Spotify is a streaming music web service. We have over 20,000,000 music tracks that you can listen to. There’s a free tier, so that you don’t have to pay anything; if you don’t pay, you will not get access to the mobile version, except for radio, and you will also have some ads in there. If you pay $10 per month, in the US, you get access to every track on your cellphone, laptop, tablet, and desktop.
Why do you use Cassandra at Spotify?
Well, Spotify started out as strictly a postgreSQL shop. I would say that postgreSQL is a really awesome product; it has a very nice, desirable feature set but after we had scaled up to one or two million users we started to experience some scalability problems with certain services.
Basically, once you hit multiple data centers, streaming replication in postgreSQL doesn’t really work that well for high write volumes and so on. So, we looked at a big data solution and Cassandra was the one that sounded like the best fit for us based on its lack of single points of failure and more importantly probably, the SSTable (Big Table) design. It gives us a level of trust in that we won’t lose data, even though it is still a young product. Basically, if there are bugs or crashes we are confident that we won’t lose our data, that is very important to us.
How much data does Spotify store in Cassandra?
I can’t really give you an exact number because we have almost a dozen different services in separate clusters that use Cassandra. The largest service that we have with the most data has somewhere just north of 50 terabytes of compressed data.
What are some of the services within Spotify that Apache Cassandra is being used for?
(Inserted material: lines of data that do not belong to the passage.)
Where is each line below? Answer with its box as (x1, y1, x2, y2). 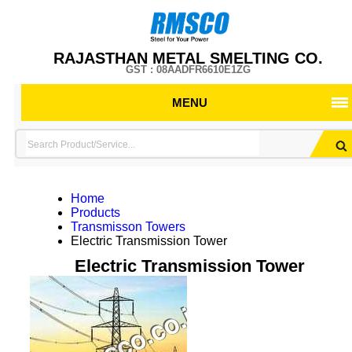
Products (70, 206, 120, 219)
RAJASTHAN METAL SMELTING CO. (53, 49, 324, 67)
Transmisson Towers (70, 220, 185, 233)
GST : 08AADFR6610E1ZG (126, 64, 251, 75)
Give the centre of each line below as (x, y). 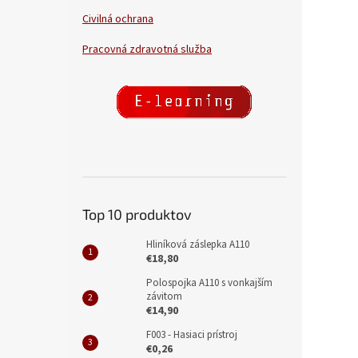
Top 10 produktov (137, 215)
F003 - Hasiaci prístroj (192, 335)
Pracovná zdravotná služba (147, 50)
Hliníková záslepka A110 (198, 245)
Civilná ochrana (118, 20)
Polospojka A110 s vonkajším (209, 283)
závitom (164, 297)

Playlists, radio stations, the events for the little notification popups and the list of artists you follow are examples of some of the things we store in Cassandra.
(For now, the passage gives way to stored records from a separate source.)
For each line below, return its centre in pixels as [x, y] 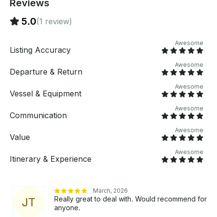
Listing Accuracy [40, 50]
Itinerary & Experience [51, 159]
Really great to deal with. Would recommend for [131, 199]
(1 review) [54, 22]
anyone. [67, 208]
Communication [38, 116]
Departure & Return [46, 72]
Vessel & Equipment [46, 94]
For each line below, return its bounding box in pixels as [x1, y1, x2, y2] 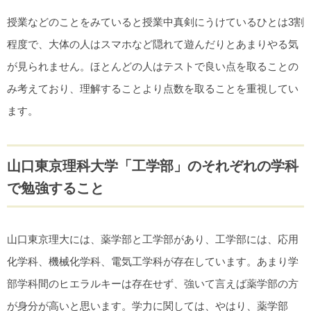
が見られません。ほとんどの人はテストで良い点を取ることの [7, 60, 299, 73]
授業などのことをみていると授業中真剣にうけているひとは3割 [7, 16, 304, 28]
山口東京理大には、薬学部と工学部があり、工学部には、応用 [7, 233, 299, 246]
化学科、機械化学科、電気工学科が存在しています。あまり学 [7, 255, 299, 268]
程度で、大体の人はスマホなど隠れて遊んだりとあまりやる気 [7, 38, 299, 51]
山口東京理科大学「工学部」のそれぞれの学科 [7, 158, 299, 174]
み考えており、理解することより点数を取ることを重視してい [7, 83, 299, 95]
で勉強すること [7, 180, 104, 196]
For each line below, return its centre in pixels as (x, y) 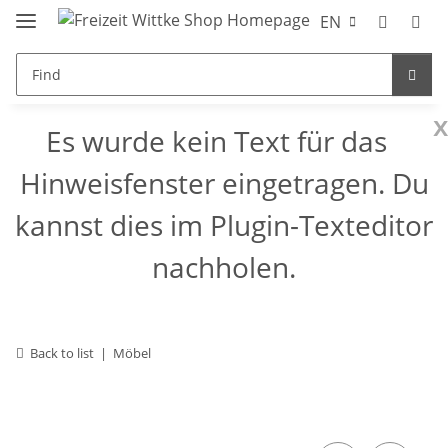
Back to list (62, 352)
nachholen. (224, 266)
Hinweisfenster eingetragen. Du (224, 182)
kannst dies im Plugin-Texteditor (224, 224)
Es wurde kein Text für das (216, 140)
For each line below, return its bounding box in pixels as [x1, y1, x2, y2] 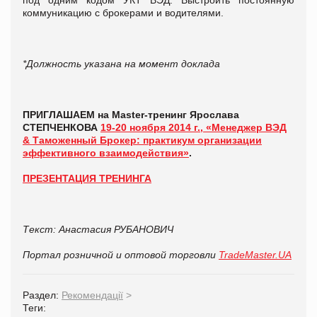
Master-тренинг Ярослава [112, 108, 239, 120]
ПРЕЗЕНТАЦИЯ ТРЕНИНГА [23, 172, 151, 184]
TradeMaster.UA [219, 248, 292, 260]
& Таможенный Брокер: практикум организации [23, 134, 262, 146]
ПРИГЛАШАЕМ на [23, 108, 112, 120]
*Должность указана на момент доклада [23, 57, 220, 69]
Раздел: [23, 289, 62, 301]
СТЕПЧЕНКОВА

Do you store your data in a physical data center or in the cloud?
We are, as for now, a physical data center shop.
What are your thoughts on the Cassandra community?
That is a very interesting question seeing how I am from Sweden; there isn’t really all that much of a Cassandra community in Sweden yet but you, I and many others are trying to setup meetups in Stockholm and so on. So, hopefully we will see an exciting and vibrant community. Overall, I would say that there are a lot of interesting developments in the Stockholm area; it used to be all kind of companies that were isolated but I feel there is an increased level of interest that people want to meetup, talk and share knowledge. Stockholm has always had a fantastic level of competency and engineers and I feel that we haven’t yet, in our beautiful capital of Sweden, done enough to leverage that in order to drive more things when compared to Silicon Valley, New York or some of the larger local Cassandra communities; it’s definitely beginning to change.
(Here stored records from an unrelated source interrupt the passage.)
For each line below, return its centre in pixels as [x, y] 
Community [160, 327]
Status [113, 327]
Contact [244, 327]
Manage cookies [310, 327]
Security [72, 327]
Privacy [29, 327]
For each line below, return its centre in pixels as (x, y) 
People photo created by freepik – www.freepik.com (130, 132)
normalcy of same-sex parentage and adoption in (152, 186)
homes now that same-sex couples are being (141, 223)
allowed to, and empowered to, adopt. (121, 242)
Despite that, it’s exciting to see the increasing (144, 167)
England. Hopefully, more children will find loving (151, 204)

What’s something that you’ve learned along the way using Cassandra, that in hindsight, you would have done differently? Maybe something you’ve learned the hard way?
With Cassandra, if you poke it you lose a finger; it is still very rough in a lot of places when compared to SQL services that have been fine-tuned for every possible use case over the decades.
I think that the really important thing to do is before start doing any major development work, you need to understand how Cassandra stores data and the underlying algorithms; it’s a really simple thing, it’s a nice well-maintained code base: you can just download it, open up your editor and you will actually understand what’s there. Keep very much in mind that Cassandra’s write performance is almost always awesome but Cassandra’s read performance is highly dependent on your write patterns, both temporal, what you’re writing and how much you’re over-writing. You will almost always, when you start using Cassandra in production, see very nice performance at the start but the big question is how much your performance might degrade over-time; it’s important that you’re using the right algorithms and schema.